- _YOUR ASSIGNMENT_
Within the listing below, please show every line carrying the string "that".

*****

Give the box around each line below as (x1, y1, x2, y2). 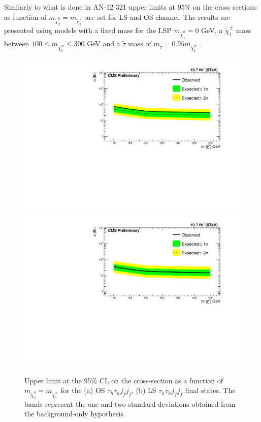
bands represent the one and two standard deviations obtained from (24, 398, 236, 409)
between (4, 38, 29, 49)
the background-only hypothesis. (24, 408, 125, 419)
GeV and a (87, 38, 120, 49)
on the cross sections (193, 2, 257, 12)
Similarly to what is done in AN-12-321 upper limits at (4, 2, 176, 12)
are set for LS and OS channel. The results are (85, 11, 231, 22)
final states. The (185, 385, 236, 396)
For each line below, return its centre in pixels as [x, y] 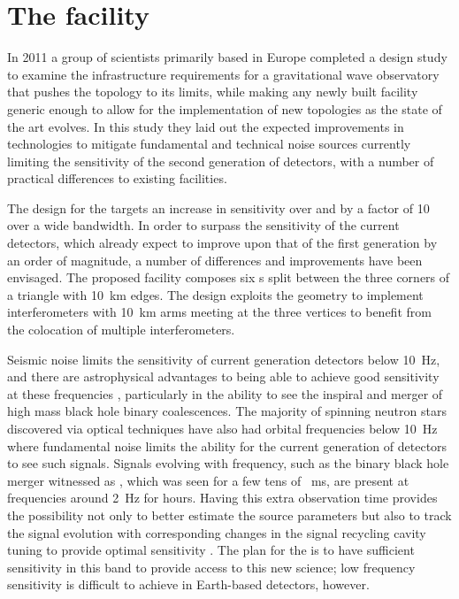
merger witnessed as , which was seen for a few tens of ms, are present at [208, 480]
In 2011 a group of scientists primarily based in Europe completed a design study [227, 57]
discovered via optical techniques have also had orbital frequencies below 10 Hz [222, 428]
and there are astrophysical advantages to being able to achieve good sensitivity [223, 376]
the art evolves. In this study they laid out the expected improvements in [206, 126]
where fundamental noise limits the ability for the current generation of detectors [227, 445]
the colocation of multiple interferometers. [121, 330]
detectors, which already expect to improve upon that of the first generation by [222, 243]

*****

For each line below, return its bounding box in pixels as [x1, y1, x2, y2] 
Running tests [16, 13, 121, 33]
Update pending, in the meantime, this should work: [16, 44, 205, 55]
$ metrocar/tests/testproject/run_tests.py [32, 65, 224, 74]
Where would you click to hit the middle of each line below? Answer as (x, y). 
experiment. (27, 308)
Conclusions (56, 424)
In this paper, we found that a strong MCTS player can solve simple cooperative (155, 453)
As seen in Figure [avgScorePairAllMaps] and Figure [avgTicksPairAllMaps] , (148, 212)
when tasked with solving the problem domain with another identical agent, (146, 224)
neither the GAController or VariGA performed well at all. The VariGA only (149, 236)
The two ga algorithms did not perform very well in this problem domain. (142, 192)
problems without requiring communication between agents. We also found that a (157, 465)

*****

- _EXERCISE ANSWER_
detectors, which already expect to improve upon that of the first generation by [222, 243]
In this paper, we found that a strong MCTS player can solve simple cooperative (155, 453)
problems without requiring communication between agents. We also found that a (157, 465)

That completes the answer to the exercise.